I picked up the ingredients, which really aren’t many, and decided I’d make a cake this weekend. $4.58 in chocolate chips, $1.98 in peanut butter, $1.50 in butter and $1.67 in eggs and I was ready to roll.

The whole thing went together really well, since all you do is melt peanut butter, butter and chocolate chips together and then fold in some highly beaten ( they must’ve been really naughty) eggs, and bake the gooey mess. They tell you to use a 10 inch pan, but I figured I’d make mine in an 8 inch pan and have it be taller. You are supposed to bake it for 15-20 minutes to let the eggs firm up. The center should be gooey, but the rest should firm up nicely. Since I did use a taller pan, I adjusted for a longer baking time and left it in the oven for almost 30 minutes.

It looked set… so I let it cool a little before I inverted it onto a plate. That’s where my problems began. Quickly the side started to crack as the heavy gooey center dropped down. No biggie. I’ll fix that with glaze. I made the glaze and poured it over the top of the cake, artfully pushing it over the edges where large cracks had formed. It looked wonderful.
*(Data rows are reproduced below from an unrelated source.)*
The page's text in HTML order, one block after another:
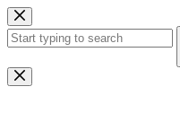
Skip
to
content
No
results
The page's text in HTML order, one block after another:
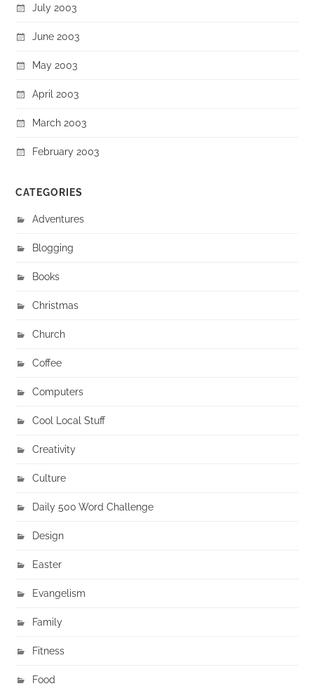
July 2003
June 2003
May 2003
April 2003
March 2003
February 2003
CATEGORIES
Adventures
Blogging
Books
Christmas
Church
Coffee
Computers
Cool Local Stuff
Creativity
Culture
Daily 500 Word Challenge
Design
Easter
Evangelism
Family
Fitness
Food
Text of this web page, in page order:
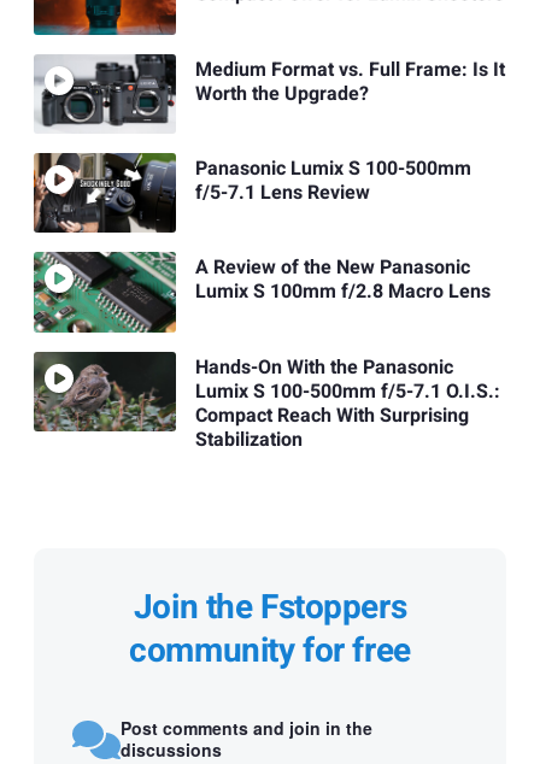
Medium Format vs. Full Frame: Is It
Worth the Upgrade?
Panasonic Lumix S 100-500mm
f/5-7.1 Lens Review
A Review of the New Panasonic
Lumix S 100mm f/2.8 Macro Lens
Hands-On With the Panasonic
Lumix S 100-500mm f/5-7.1 O.I.S.:
Compact Reach With Surprising
Stabilization
Join the Fstoppers
community for free
Post comments and join in the
discussions

I let it sit for about a half hour before my hubby said he wanted a piece of cake. Hmm… a crack had appeared in the center too, and my glaze had slid into the slot. Uh oh. I was beginning to have misgivings. I took a knife and ran it through the center of the cake… and the cake went with the knife, it was so thick and wet. Darn!

I glopped the piece of dark wet goo on a plate and looked at my hubby who was trying not to laugh too hard.

“The edges are firm.”, I offered.

Hubby will try anything I make, bless his soul. He took his fork and started poking around when I remembered that quite a bit of this cake is eggs and I didn’t want him eating uncooked eggs.

Oh!

I had an idea. Why not scoop the contents from the center of the cake into a bowl and microwave it so the eggs would firm up? I took a spatula and created an interesting ring of firm chocolate cake while I dug out the center gloop and plopped it into the bowl. Heck, it’s all trash if this didn’t work anyway, right?

I gave the bowl a paper plate lid and stuffed it into the microwave for 3 minutes. Sure enough everything firmed up. Rivers of chocolate glaze that had been on top of the cake, had escaped down the sides of the bowl. Hubby eyed the concoction dubiously, but being the good sport that he is, he tried a bite.

Needless to say, it did firm up, but judging by the look on his face, it’s back to the drawing board for now.